Someone close to me has debilitating RA and I’m firmly convinced “autoimmune disease” is wrong…let alone the role of thymic selection…we ignore the “autoimmune” lymphocyte origin story…
I prefer the label “immune-mediated inflammatory disease” as this doesn’t implicate adaptive immune “auto antigens” per se but points to an immune problem. We are so quick to throw anti-TGF or anti-IL-6 at it without really being sure of what’s happening. And there is total ignorance of the fact that X reactivation has something to do with it…it’s mostly a female disease and maybe with the exception of lupus young female African and Latina Americans it is in older females.
I’ve been particularly concerned that blocking IL-6 could also prevent muscle recovery as this is the key “myokine” to allow normal inflammatory process to repair and regenerate muscle. We have been quite short sighted. Also what about the levels of “autoantibodies”. IF autoantibodies are causal, then potential opsonization you would think would drive specific phagocytic clearance of autoantigens. In so many ways we do not understand the fundamentals of the disease and constant advocacy for just measuring outcomes with biologics in hand.
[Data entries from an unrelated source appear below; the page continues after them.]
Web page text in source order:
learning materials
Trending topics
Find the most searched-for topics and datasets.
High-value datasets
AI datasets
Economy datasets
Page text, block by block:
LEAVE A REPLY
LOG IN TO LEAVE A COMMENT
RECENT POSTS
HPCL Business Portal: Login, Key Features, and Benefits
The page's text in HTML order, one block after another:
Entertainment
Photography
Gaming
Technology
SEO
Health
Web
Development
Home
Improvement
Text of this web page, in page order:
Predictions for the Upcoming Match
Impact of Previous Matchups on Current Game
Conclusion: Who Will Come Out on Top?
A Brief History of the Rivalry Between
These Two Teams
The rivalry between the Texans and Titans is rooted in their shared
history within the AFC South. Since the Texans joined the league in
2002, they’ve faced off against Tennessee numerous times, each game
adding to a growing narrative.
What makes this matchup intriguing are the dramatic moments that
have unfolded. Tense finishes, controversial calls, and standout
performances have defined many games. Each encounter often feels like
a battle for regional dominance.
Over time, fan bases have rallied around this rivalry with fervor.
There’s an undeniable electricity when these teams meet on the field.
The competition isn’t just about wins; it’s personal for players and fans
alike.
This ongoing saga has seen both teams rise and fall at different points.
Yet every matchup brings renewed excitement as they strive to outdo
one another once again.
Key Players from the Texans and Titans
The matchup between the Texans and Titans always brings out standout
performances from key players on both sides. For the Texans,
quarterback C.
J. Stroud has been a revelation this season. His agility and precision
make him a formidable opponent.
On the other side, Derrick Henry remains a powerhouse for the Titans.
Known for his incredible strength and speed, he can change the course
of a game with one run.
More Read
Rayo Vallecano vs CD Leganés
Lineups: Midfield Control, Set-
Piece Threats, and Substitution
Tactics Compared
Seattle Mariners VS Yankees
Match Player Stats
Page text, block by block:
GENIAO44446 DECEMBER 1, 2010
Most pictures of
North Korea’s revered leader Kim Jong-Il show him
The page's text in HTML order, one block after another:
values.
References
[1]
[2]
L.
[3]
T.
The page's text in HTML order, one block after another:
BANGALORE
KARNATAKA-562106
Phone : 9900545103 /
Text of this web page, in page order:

Single cell genomics could play a role here.
Great article…the docs seem brainwashed and I think MD PhDs who think outside the box with research could really help rheumatology…San Diego has some great clinician scientists that think differently. Also with all the drugs rheumatology doesn’t talk to cardiology as many patients start to suffer from cardiovascular issues over the course of treatments.
It’s a miserable cycle.
How did you cure your ulcerative colitis?
Can you explain the large increase in infant eczema, food allergies, and autism? What do you think is responsible for the increase? Which researchers have published evidence of the best cures/treatments I.e. lifestyle or environmental changes for above?
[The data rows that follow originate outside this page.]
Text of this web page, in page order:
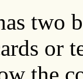
two
or
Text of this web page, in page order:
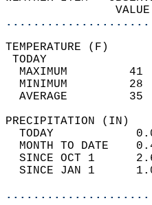
MAXIMUM
MINIMUM
AVERAGE
TODAY
MONTH TO
SINCE OCT 1
SINCE JAN 1
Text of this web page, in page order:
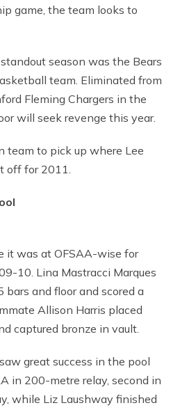
game, the team looks to
season was the Bears
team. Eliminated from
Fleming Chargers in the
will seek revenge this year.
team to pick up where Lee
off for 2011.
it was at OFSAA-wise for
10. Lina Mastracci Marques
and floor and scored a
Allison Harris placed
captured bronze in vault.
great success in the pool
in 200-metre relay, second in
while Liz Laushway finished
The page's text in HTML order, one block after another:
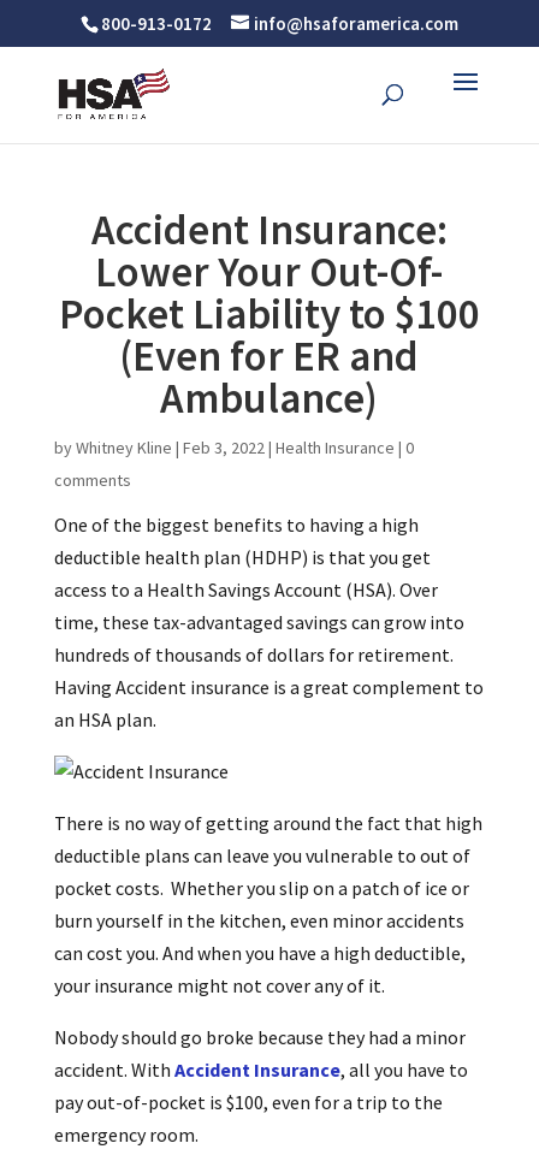
800-913-0172 info@hsaforamerica.com
Accident Insurance:
Lower Your Out-Of-
Pocket Liability to $100
(Even for ER and
Ambulance)
byWhitney Kline | Feb 3, 2022| Health Insurance | 0
comments
One of the biggest benefits to having a high
deductible health plan (HDHP) is that you get
access to a Health Savings Account (HSA). Over
time, these tax-advantaged savings can grow into
hundreds of thousands of dollars for retirement.
Having Accident insurance is a great complement to
an HSA plan.
There is no way of getting around the fact that high
deductible plans can leave you vulnerable to out of
pocket costs. Whether you slip on a patch of ice or
burn yourself in the kitchen, even minor accidents
can cost you. And when you have a high deductible,
your insurance might not cover any of it.
Nobody should go broke because they had a minor
accident. With Accident Insurance, all you have to
pay out-of-pocket is $100, even for a trip to the
emergency room.
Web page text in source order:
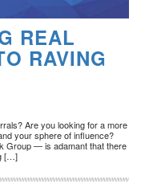
REAL
RAVING
Are you looking for a more
your sphere of influence?
Group — is adamant that there
[…]
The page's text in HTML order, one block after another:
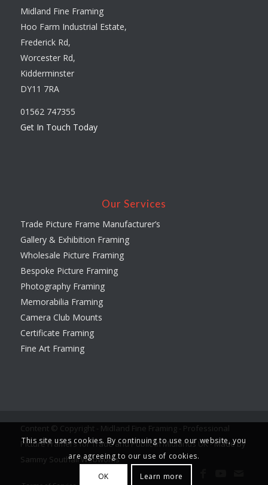
Midland Fine Framing
Hoo Farm Industrial Estate,
Frederick Rd,
Worcester Rd,
Kidderminster
DY11 7RA
01562 747355
Get In Touch Today
Our Services
Trade Picture Frame Manufacturer’s
Gallery & Exhibition Framing
Wholesale Picture Framing
Bespoke Picture Framing
Photography Framing
Memorabilia Framing
Camera Club Mounts
Certificate Framing
Fine Art Framing
Content © Copyright - Midland Fine Framing - Professional
Picture Framers for Trade and Public in Midlands UK -Made by
Sammy Southall Webworks
This site uses cookies. By continuing to use our website, you
are agreeing to our use of cookies.
OK Learn more
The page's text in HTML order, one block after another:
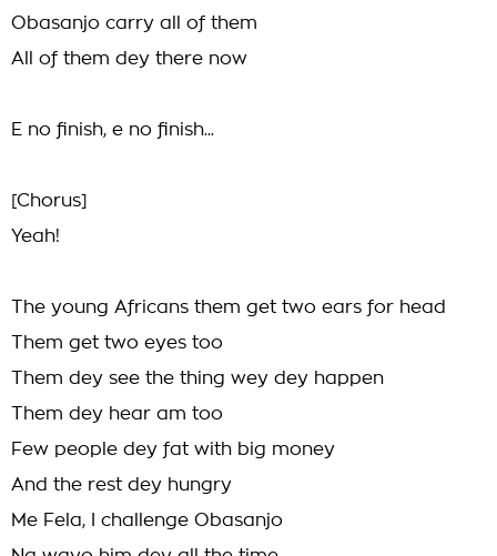
Obasanjo carry all of them
All of them dey there now
E no finish, e no finish...
[Chorus]
Yeah!
The young Africans them get two ears for head
Them get two eyes too
Them dey see the thing wey dey happen
Them dey hear am too
Few people dey fat with big money
And the rest dey hungry
Me Fela, I challenge Obasanjo
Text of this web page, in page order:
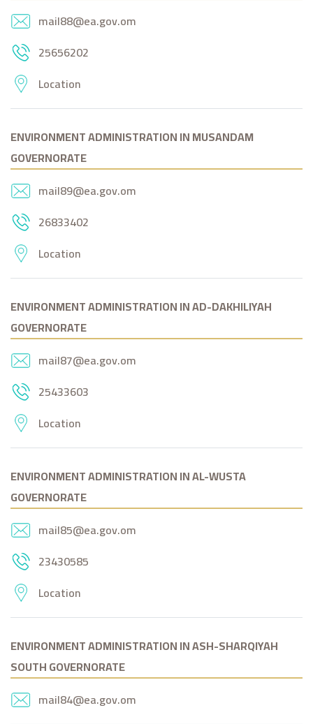
mail88@ea.gov.om
25656202
Location
ENVIRONMENT ADMINISTRATION IN MUSANDAM
GOVERNORATE
mail89@ea.gov.om
26833402
Location
ENVIRONMENT ADMINISTRATION IN AD-DAKHILIYAH
GOVERNORATE
mail87@ea.gov.om
25433603
Location
ENVIRONMENT ADMINISTRATION IN AL-WUSTA
GOVERNORATE
mail85@ea.gov.om
23430585
Location
ENVIRONMENT ADMINISTRATION IN ASH-SHARQIYAH
SOUTH GOVERNORATE
mail84@ea.gov.om
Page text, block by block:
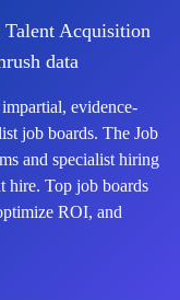
Talent Acquisition
data
evidence-
job boards. The Job
and specialist hiring
hire. Top job boards
ROI, and
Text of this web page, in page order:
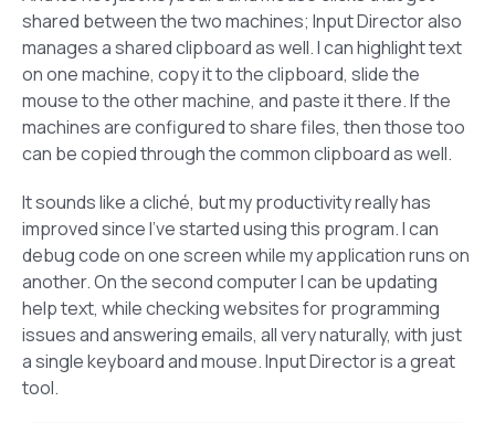
shared between the two machines; Input Director also
manages a shared clipboard as well. I can highlight text
on one machine, copy it to the clipboard, slide the
mouse to the other machine, and paste it there. If the
machines are configured to share files, then those too
can be copied through the common clipboard as well.
It sounds like a cliché, but my productivity really has
improved since I’ve started using this program. I can
debug code on one screen while my application runs on
another. On the second computer I can be updating
help text, while checking websites for programming
issues and answering emails, all very naturally, with just
a single keyboard and mouse. Input Director is a great
tool.

All of those are related to one another, and likely related to environment-induced inflammatory stress. There are certainly common factors (some covered in this article), and some that are context-specific.
There's an article for the UC cure.
I was diagnosed with pemphigus vulgaris 24 years ago. It is a blistering disease which destroys the skin, and it has been around for hundreds of years. Before steroids it was 90% fatal.I had a rare case of it and ended up hospitalized for receiving large doses of prednisone administered by IV. The damage to my body was tremendous, but a large percentage of it was eventually reversed. Seven years later I was in full remission and have remained so ever since.
How could I possibly "self heal" this disease?
Are you saying you healed with steroids? How did you go into remission?
The steroids stopped the attack on my skin and halted the progression of the disease. With that in check my skin strengthened and healed on its own properly. I then went on a years long journey of tapering down the steroids and taking other meds as 'steroids sparing' drugs. I had a small flare-up of the disease 2 years later, upped the steroids again, and then continued the tapering and other meds. I also started 5 years of IViG treatments (intravenous immunoglobulun), which is now the go-to treatment for pemphigus and other autoimmune diseases. All told it was 7 years until full remission. The disease was triggered by me taking an ACE inhibitor for borderline high blood pressure. Needless to say I stayed as far from "the jab" as I could.
I must admit have had little interest in dermatological issues, but am always trying to expand my understanding.
This is very interesting-@remnant Md., if you’re still following comments, what are your thoughts on late onset type 1 diabetes? My husband was diagnosed at 60. He’s healthy and fit. “Autoimmune diseases “ such as celiac, lupus, Addison’s run strong in his family. He’s so miserable I want to help but can’t. I’m suspicious it was a result of covid ( illness, not shots as he didn’t get them). Would love to hear from you.
Hard to tell without a thorough history, but as the article suggests I would be highly suspicious of anyone that tells you "your body is attacking an organ for no reason." I trust the majesty of human physiology more than anyone who would tell me that.